The mystical experience is a potential within every human being. It is a process that requires discipline and application, and not everyone has a desire to develop this potential within themselves. Yet history is rich with the testimonies of great men and women who have been able to articulate their experience in gaining a closer relationship with the Absolute or ultimate reality.
The Rosicrucian teachings, among other things, help the student to progress along this path by providing techniques and exercises so that one can build their being, their awareness to a level not limited by the physical or material aspects. In other words, the teachings engender a more panoramic viewpoint, the larger picture, Big Mind as the Buddhists would say.
Mystics are explorers into a different country that is not contained within the boundaries of sense perception or human rationale. And when the mystic articulates the experience, they often do so through works of beauty, poetry, religion, philosophy or service -- overall, bringing forth ideals of tolerance, love and peace.
In other words, the mystic does not necessarily isolate themselves from the world, but rather has experienced a higher or all inclusive realty that embodies what we might call "truth" and points the way to what is worthwhile as well as the human avenues to express it. That is, they understand the necessity of practical application in the world of their experience.
If we are to experience a union with the Universal Intelligence or God, than it stands to reason that we would want to live in harmony with that union and experience. And living in harmony with the experience and the inherent laws contained therein would have an affect upon our direction, choices in life, and affect on others. We would live from a mystical point of view.
Mysticism has been called an art. Like any art some have a more natural bent or talent for it. Further, like an art, it can be developed. We develop it by refining our thoughts, through growth in contemplation and practicing an inward silence. It requires discipline, practice or apprenticeship work. The Rosicrucian teachings, in this regard, offer exercises to develop the intuition and the inward work necessary for a mystical experience of illumination or Cosmic Consciousness.
Mysticism is an active process. It requires concentration to direct the mind, quiet the noise and the intellectual processes during meditation, for example. It requires a desire to even consider other realities besides our daily, mundane concerns. It requires discipline to then apply ourselves, if only for a few moments a day, to what we have decided is worthwhile, important and ideal in the human life. It takes effort to avoid being overwhelmed by the continual distractions of the world, the demands, the angers, and all the various competitions for our energies.

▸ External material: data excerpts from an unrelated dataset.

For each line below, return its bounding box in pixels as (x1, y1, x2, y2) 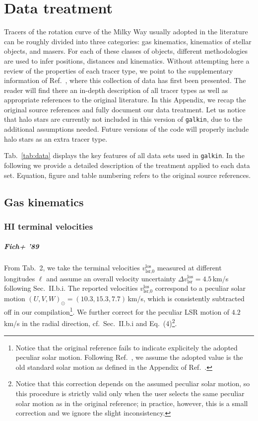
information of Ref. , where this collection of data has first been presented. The (4, 75, 246, 85)
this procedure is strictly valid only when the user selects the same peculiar (15, 388, 245, 398)
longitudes (4, 273, 35, 283)
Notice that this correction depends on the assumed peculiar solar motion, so (15, 378, 250, 389)
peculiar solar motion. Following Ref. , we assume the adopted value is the (15, 352, 243, 362)
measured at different (157, 262, 222, 273)
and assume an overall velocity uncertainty (46, 273, 176, 283)
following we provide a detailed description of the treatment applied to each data (4, 160, 250, 170)
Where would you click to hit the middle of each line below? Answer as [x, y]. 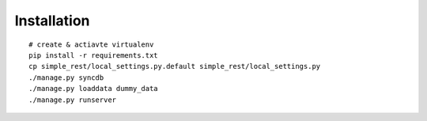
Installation [52, 21]
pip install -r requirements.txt [93, 55]
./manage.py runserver [73, 100]
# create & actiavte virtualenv [91, 44]
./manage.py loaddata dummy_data [93, 89]
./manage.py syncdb [66, 78]
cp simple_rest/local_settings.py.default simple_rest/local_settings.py [175, 66]
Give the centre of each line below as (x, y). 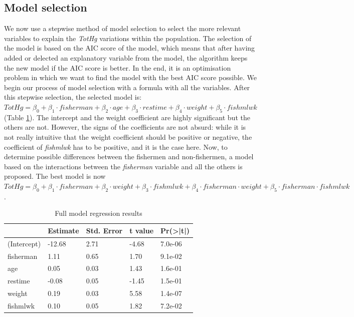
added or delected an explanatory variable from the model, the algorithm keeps (126, 57)
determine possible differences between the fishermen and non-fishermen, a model (129, 156)
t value (142, 230)
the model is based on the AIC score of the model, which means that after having (130, 48)
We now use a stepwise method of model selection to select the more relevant (123, 28)
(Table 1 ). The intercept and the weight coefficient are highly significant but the (127, 117)
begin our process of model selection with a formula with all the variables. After (127, 87)
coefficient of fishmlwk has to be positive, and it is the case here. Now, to (116, 146)
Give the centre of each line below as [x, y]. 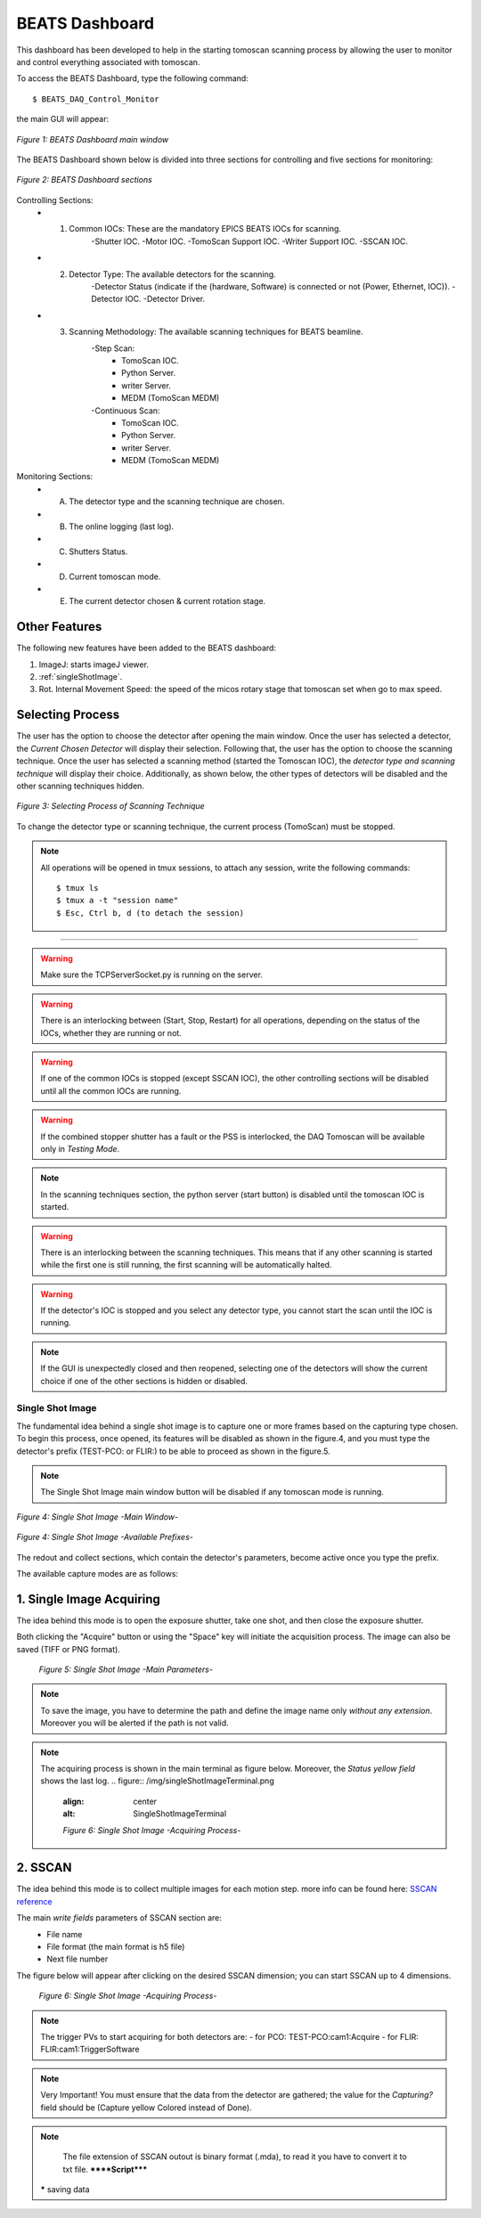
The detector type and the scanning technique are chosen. [177, 501]
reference [34, 1901]
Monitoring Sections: [55, 477]
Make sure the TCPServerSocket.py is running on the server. [151, 974]
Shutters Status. [98, 551]
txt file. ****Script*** [105, 2169]
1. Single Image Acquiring [88, 1599]
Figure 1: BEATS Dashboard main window [93, 139]

Many have found the systematic process of the Rosicrucians teachings extremely helpful in the mystical process, as they provide the opportunities for daily practice, attention to our inner selves, daily direction of thought to what is most worthwhile in life. It provides techniques to use and prove for ourselves the higher truths as described by great mystics of the past and present. Yet, because the mystical experience is an individual experience, the teachings do not dictate the definitions of the experience.
The Rosicrucian teachings acknowledge the uniqueness of each individual and the necessity of maintaining one's intellectual independence. Consequently, it is a non-dogmatic system. However, there is also a unity to the mystical experience, a common ground upon which most could agree. In a word or two, that would be peace and serenity.